# Work order
From the entries below, please output exactly the lines starting at the one containing "Give bounding boxes for stub." and ending at the one containing "Draw boxes around every roller blind.", both included.

##########

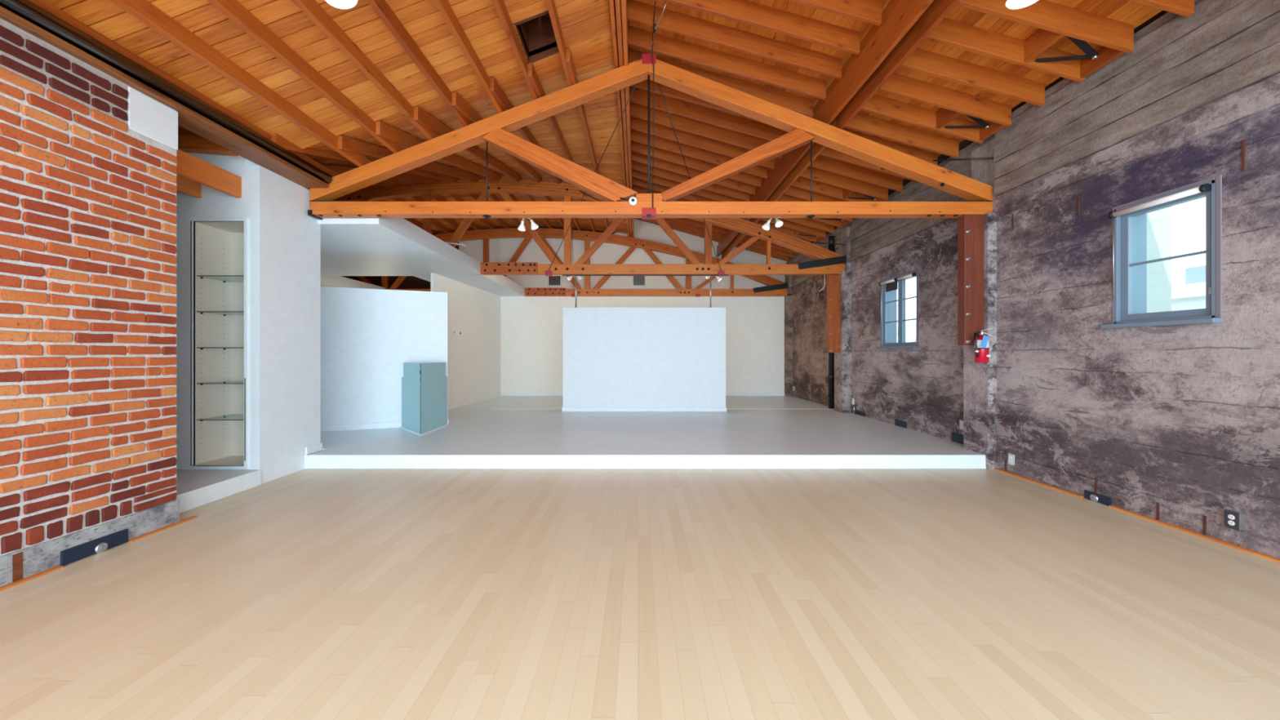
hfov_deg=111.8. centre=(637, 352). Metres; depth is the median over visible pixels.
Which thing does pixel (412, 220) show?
joist
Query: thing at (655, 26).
wire
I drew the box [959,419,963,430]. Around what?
wall outlet
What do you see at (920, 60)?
rafter
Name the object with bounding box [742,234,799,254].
rafter
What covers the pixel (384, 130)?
joist
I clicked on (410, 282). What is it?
wall
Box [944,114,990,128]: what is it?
strap
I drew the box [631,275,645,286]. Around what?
air vent
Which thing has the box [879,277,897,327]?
roller blind
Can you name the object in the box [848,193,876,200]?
strap
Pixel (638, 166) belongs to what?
rafter
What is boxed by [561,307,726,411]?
wall
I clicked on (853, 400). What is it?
wall outlet
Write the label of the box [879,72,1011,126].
rafter
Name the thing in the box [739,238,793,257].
rafter
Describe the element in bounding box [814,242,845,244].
rod
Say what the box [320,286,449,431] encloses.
wall
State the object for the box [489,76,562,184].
joist
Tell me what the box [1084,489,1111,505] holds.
box
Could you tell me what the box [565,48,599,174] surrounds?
joist
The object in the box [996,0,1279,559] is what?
wall
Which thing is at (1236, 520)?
wall outlet
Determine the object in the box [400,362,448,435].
base cabinet
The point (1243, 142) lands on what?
ties
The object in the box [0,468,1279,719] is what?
floor
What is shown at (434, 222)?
joist
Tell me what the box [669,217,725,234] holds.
rafter
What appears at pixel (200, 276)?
glass shelf
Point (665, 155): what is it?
rafter
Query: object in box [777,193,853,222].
rafter
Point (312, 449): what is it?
baseboard
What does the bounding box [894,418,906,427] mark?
box
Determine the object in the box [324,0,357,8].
spotlight
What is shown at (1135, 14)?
ceiling
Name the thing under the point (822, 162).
rafter
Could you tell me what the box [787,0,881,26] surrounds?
rafter
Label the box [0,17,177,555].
wall
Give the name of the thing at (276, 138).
joist
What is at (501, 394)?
baseboard
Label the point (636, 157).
rafter
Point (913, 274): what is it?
roller blind
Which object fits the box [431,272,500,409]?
wall
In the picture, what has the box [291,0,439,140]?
joist
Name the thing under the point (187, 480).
floor
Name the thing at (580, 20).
ceiling
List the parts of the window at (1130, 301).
sill, sash
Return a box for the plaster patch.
[128,86,177,150]
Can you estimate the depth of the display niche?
4.44 m
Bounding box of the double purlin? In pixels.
[716,0,959,259]
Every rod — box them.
[573,275,577,307]
[708,275,712,307]
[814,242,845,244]
[933,157,994,161]
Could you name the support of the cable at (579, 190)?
attached to the truss at (828, 262)
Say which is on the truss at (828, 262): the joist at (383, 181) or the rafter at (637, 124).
the joist at (383, 181)
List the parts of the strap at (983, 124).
arm, arm
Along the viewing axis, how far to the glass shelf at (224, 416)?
4.30 m
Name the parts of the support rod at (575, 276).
rod
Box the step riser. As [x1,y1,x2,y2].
[176,469,261,512]
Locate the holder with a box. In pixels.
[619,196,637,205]
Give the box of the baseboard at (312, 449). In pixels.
[304,442,322,468]
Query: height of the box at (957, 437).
0.116 m
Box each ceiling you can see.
[44,0,627,234]
[177,125,186,129]
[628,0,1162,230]
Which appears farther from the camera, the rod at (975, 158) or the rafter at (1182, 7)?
the rod at (975, 158)
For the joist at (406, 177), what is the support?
on the truss at (828, 262)
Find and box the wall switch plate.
[451,328,455,336]
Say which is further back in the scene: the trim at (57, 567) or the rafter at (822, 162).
the rafter at (822, 162)
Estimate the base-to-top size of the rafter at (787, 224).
0.653 m
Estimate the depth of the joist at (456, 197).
10.80 m
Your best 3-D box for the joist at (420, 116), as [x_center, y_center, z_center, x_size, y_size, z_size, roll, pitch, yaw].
[-2.297,-2.930,6.490,0.045,1.042,4.020,0,0,0]
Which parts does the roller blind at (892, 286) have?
chain
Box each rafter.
[627,0,841,79]
[628,25,826,99]
[629,48,813,117]
[630,86,788,141]
[631,79,761,122]
[631,102,782,158]
[631,116,774,168]
[631,128,767,178]
[631,141,760,186]
[631,151,755,195]
[632,160,750,201]
[632,169,745,201]
[632,177,718,201]
[632,184,693,201]
[635,217,719,241]
[662,0,859,54]
[662,217,723,237]
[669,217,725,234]
[735,242,788,261]
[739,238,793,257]
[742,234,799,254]
[756,219,818,242]
[760,217,826,238]
[776,200,843,227]
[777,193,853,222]
[779,217,834,233]
[783,185,847,201]
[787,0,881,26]
[791,176,872,201]
[791,235,811,243]
[800,166,888,200]
[808,154,902,191]
[819,146,918,182]
[842,128,937,165]
[844,112,959,158]
[860,93,982,143]
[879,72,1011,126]
[899,48,1044,106]
[924,17,1084,82]
[956,0,1133,53]
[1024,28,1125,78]
[1128,0,1194,17]
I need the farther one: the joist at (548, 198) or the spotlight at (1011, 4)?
the joist at (548, 198)
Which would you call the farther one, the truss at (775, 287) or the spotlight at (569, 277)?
the truss at (775, 287)
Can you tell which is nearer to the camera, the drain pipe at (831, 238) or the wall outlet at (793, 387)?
the drain pipe at (831, 238)
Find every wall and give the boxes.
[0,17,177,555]
[0,499,179,586]
[176,152,320,484]
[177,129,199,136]
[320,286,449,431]
[341,217,784,288]
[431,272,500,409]
[458,218,786,288]
[500,296,784,393]
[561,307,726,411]
[785,133,995,441]
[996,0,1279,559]
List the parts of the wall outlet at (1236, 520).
plate
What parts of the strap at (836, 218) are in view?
arm
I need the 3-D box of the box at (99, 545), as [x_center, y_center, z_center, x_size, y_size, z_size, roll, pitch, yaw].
[-3.493,1.255,2.800,0.030,0.100,0.340,0,0,0]
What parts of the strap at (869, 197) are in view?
arm
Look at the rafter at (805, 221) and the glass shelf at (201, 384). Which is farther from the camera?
the rafter at (805, 221)
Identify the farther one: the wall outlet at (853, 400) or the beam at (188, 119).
the wall outlet at (853, 400)
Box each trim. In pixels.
[0,515,197,591]
[993,467,1279,563]
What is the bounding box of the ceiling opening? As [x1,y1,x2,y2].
[512,8,564,63]
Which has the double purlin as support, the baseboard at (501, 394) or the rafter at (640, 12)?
the rafter at (640, 12)
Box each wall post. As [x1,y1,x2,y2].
[826,275,840,352]
[957,213,984,345]
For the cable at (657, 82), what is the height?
1.651 m
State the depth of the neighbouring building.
6.93 m
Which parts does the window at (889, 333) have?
sash, sill, sash
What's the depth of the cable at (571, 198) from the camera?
10.04 m
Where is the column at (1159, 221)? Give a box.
[1146,206,1171,312]
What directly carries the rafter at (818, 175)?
on the double purlin
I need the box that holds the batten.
[444,241,465,246]
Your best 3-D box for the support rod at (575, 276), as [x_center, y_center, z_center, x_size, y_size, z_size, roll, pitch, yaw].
[-1.218,-1.206,8.500,0.068,0.647,0.070,0,0,0]
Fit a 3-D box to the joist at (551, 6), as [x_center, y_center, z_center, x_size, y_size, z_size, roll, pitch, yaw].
[-0.767,-3.071,1.320,0.042,0.134,7.600,0,0,0]
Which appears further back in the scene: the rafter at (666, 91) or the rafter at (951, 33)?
the rafter at (666, 91)
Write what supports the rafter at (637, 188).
on the double purlin
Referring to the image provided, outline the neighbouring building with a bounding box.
[897,265,1205,342]
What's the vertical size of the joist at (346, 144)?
1.361 m
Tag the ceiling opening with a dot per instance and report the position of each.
(537, 30)
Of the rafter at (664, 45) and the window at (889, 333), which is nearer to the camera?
the rafter at (664, 45)
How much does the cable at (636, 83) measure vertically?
1.651 m
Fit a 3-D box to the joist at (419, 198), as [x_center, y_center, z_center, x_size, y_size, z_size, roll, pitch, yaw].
[-4.715,-3.313,10.035,0.045,0.135,3.630,0,0,0]
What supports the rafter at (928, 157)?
on the double purlin
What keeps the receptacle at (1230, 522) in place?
attached to the wall outlet at (1236, 520)
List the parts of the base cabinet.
trim
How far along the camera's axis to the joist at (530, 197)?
10.86 m
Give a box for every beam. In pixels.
[0,5,328,187]
[177,134,238,155]
[608,0,634,237]
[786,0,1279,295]
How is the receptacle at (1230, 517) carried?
attached to the wall outlet at (1236, 520)
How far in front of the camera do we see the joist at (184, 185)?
4.15 m
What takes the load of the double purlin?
on the roof truss at (802, 130)
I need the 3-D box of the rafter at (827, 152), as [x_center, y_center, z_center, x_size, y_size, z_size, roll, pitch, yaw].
[3.138,-2.737,6.106,1.625,0.653,0.040,0,0,0]
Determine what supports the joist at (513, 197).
on the truss at (775, 287)
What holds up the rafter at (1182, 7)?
on the double purlin
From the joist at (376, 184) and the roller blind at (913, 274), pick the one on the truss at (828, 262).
the joist at (376, 184)
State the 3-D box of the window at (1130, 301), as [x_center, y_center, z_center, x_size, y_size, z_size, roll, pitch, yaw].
[4.098,-0.714,3.334,0.305,1.017,0.732,0,0,0]
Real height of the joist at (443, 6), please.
0.134 m
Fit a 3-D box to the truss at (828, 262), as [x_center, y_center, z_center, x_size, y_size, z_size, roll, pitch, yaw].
[-2.553,-2.408,8.373,13.095,1.844,0.173,0,0,0]
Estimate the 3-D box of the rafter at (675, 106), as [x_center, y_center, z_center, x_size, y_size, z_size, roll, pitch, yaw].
[1.022,-3.330,6.106,2.265,0.833,0.040,0,0,0]
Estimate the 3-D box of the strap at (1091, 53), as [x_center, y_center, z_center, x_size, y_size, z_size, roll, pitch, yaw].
[3.683,-2.529,3.659,0.388,0.094,0.363,0,0,0]
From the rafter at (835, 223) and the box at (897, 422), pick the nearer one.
the box at (897, 422)
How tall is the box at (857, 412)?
0.076 m
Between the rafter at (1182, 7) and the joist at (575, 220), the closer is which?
the rafter at (1182, 7)
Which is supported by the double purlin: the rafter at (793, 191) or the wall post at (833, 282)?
the rafter at (793, 191)
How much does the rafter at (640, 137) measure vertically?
0.833 m
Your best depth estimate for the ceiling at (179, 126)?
4.21 m
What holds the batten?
on the soffit
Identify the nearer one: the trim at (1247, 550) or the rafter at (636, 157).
the trim at (1247, 550)
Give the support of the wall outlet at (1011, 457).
attached to the wall at (1185, 419)
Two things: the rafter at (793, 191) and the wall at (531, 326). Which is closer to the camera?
the rafter at (793, 191)
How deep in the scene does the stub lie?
2.45 m
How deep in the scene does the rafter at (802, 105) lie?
5.33 m
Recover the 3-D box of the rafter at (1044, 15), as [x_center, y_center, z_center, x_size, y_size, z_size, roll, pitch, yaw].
[3.138,-2.737,3.471,1.625,0.653,0.040,0,0,0]
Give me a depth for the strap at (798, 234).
9.36 m
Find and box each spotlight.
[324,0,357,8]
[517,217,538,231]
[567,275,582,280]
[706,275,721,280]
[762,217,782,230]
[1005,0,1038,8]
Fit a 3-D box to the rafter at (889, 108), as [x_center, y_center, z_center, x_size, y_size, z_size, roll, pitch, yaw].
[3.138,-2.737,4.977,1.625,0.653,0.040,0,0,0]
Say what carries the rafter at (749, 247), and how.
on the double purlin
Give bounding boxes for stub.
[12,551,22,582]
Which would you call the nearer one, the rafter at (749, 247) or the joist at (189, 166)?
the joist at (189, 166)
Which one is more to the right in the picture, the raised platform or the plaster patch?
the raised platform
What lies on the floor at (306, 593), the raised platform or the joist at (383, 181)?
the raised platform
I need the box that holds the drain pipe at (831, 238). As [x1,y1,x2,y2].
[827,235,835,408]
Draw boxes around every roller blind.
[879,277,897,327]
[895,272,915,280]
[1107,183,1211,301]
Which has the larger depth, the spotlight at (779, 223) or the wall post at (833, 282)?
the wall post at (833, 282)
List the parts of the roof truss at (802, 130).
plate, plate, washer plate, hanger rod, king rod, washer plate, hanger rod, plate
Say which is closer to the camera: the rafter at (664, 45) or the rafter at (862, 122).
the rafter at (664, 45)
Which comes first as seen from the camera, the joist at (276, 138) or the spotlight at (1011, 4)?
the spotlight at (1011, 4)
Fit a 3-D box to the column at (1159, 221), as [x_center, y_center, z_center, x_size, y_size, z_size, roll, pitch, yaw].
[4.785,-1.200,4.185,0.330,6.000,0.330,0,0,0]
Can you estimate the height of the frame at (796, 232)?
0.327 m
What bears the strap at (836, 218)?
attached to the rafter at (835, 223)
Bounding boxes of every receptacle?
[1227,514,1235,519]
[1227,520,1235,525]
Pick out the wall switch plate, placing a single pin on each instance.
(453, 331)
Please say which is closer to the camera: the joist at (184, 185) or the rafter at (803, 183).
the joist at (184, 185)
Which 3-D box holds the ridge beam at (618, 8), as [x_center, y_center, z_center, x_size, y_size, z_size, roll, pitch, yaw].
[-0.189,-3.390,4.690,0.153,0.580,14.340,0,0,0]
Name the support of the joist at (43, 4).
on the roof truss at (802, 130)
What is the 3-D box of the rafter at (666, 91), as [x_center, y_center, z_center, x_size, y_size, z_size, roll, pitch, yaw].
[1.022,-3.330,5.730,2.265,0.833,0.040,0,0,0]
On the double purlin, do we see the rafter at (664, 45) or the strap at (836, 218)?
the rafter at (664, 45)
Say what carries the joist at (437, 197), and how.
on the truss at (775, 287)
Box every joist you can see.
[29,0,337,177]
[109,0,371,166]
[176,149,241,197]
[176,174,201,197]
[206,0,405,153]
[271,133,462,182]
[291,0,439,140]
[321,164,441,183]
[337,135,481,182]
[364,185,377,188]
[366,0,471,126]
[372,182,397,186]
[372,200,437,235]
[375,120,502,182]
[378,180,417,185]
[391,197,452,232]
[411,195,459,228]
[413,106,521,182]
[431,195,480,230]
[432,0,504,113]
[448,194,494,228]
[451,91,542,182]
[467,193,509,228]
[473,173,520,226]
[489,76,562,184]
[492,0,537,100]
[509,194,536,224]
[524,194,552,228]
[527,62,573,162]
[533,179,564,229]
[545,0,572,86]
[554,179,581,230]
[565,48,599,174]
[582,199,595,231]
[604,217,608,228]
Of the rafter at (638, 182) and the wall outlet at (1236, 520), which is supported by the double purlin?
the rafter at (638, 182)
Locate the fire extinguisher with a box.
[973,328,993,362]
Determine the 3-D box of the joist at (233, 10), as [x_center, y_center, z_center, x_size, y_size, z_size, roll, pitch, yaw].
[-2.732,-2.314,1.320,0.042,0.134,7.600,0,0,0]
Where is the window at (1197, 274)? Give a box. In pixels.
[1185,265,1205,284]
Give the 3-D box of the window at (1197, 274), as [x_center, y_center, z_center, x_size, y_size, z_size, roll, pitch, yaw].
[10.000,-1.270,7.250,0.800,0.420,0.700,0,0,0]
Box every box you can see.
[60,528,128,565]
[855,409,865,416]
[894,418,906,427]
[951,431,963,444]
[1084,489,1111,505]
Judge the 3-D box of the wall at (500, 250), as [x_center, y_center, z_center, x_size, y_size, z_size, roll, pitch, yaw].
[-0.405,-2.600,11.910,8.990,2.200,0.100,0,0,0]
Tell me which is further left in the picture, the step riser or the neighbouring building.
the step riser
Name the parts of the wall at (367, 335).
baseboard
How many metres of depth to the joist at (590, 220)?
10.95 m
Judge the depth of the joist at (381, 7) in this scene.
3.73 m
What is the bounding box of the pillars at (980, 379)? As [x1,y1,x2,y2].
[784,137,996,469]
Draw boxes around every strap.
[798,234,818,237]
[819,217,843,221]
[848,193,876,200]
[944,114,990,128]
[1035,35,1099,62]
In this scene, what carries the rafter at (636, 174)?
on the double purlin
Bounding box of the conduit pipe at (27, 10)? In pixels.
[0,0,332,183]
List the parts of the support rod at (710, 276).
rod
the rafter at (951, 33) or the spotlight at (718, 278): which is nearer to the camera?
the rafter at (951, 33)
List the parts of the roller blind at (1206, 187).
chain
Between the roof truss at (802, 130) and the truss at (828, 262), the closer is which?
the roof truss at (802, 130)
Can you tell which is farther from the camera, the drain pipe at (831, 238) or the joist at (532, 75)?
the drain pipe at (831, 238)
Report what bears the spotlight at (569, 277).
attached to the truss at (828, 262)
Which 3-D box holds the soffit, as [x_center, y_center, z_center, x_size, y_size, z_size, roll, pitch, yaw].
[-6.110,-1.620,8.525,6.180,0.240,6.950,0,0,0]
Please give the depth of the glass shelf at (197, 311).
4.30 m
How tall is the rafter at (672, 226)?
0.833 m
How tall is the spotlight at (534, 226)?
0.171 m
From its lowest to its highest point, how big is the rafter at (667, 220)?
0.833 m
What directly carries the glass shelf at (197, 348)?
attached to the display niche
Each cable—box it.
[548,83,636,271]
[571,198,573,293]
[578,190,601,201]
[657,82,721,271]
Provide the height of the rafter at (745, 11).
0.833 m
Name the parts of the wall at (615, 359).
baseboard
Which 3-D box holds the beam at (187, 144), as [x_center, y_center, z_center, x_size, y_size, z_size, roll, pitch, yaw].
[-4.715,-2.050,4.210,1.570,0.239,0.100,0,0,0]
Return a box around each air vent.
[547,275,561,286]
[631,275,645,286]
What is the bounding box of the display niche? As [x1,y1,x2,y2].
[188,217,248,468]
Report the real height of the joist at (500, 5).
0.134 m
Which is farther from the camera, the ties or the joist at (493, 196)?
the joist at (493, 196)
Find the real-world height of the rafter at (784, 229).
0.653 m
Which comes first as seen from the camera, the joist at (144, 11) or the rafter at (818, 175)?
the joist at (144, 11)
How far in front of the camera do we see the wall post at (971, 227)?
4.88 m
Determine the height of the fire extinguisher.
0.378 m
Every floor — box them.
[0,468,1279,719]
[176,469,257,494]
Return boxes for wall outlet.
[792,386,795,396]
[851,398,856,413]
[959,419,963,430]
[1008,453,1015,465]
[1224,509,1245,530]
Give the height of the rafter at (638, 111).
0.833 m
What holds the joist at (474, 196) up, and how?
on the truss at (775, 287)
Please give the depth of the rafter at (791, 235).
9.85 m
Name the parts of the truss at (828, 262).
web post, web post, tie rod, web post, web post, plate
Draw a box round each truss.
[307,53,992,219]
[331,179,846,275]
[356,227,787,297]
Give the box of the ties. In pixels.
[1004,140,1245,535]
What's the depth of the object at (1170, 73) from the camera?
3.52 m
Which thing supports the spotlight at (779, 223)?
attached to the roof truss at (802, 130)
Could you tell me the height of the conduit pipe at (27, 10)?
0.116 m
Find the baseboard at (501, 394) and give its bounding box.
[500,393,784,395]
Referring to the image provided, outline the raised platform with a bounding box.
[307,395,986,468]
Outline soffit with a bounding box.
[317,217,524,296]
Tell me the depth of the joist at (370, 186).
8.18 m
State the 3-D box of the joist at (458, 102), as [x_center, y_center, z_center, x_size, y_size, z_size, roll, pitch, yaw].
[-1.905,-2.995,6.490,0.045,0.869,4.020,0,0,0]
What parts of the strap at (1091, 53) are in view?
arm, arm
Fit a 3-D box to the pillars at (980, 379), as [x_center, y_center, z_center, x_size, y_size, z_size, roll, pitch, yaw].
[3.995,-0.550,8.290,0.190,3.700,6.920,0,0,0]
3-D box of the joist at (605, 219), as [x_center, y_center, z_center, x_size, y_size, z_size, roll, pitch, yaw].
[-0.785,-3.247,10.035,0.045,0.135,3.630,0,0,0]
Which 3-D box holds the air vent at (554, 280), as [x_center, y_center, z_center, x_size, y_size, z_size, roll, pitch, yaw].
[-2.279,-1.969,11.844,0.380,0.320,0.032,0,0,0]
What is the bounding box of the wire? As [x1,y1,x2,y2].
[651,0,666,208]
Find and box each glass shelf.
[196,275,244,282]
[196,311,244,315]
[196,347,244,349]
[196,382,244,385]
[196,416,244,421]
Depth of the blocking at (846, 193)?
7.08 m
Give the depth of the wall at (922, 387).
6.73 m
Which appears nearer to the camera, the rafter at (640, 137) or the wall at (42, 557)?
the wall at (42, 557)
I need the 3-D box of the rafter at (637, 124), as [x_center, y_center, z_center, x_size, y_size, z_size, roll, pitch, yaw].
[1.022,-3.330,6.859,2.265,0.833,0.040,0,0,0]
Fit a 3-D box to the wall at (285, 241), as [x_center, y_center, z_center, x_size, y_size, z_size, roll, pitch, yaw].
[-6.465,-0.450,4.680,5.470,3.500,0.820,0,0,0]
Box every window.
[875,268,918,348]
[1100,174,1222,328]
[1185,265,1205,284]
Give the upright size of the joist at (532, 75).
0.494 m

##########

# Response to the task
Give bounding boxes for stub.
[12,551,22,582]
Which would you call the nearer one, the rafter at (749, 247) or the joist at (189, 166)?
the joist at (189, 166)
Which one is more to the right in the picture, the raised platform or the plaster patch?
the raised platform
What lies on the floor at (306, 593), the raised platform or the joist at (383, 181)?
the raised platform
I need the box that holds the drain pipe at (831, 238). As [x1,y1,x2,y2].
[827,235,835,408]
Draw boxes around every roller blind.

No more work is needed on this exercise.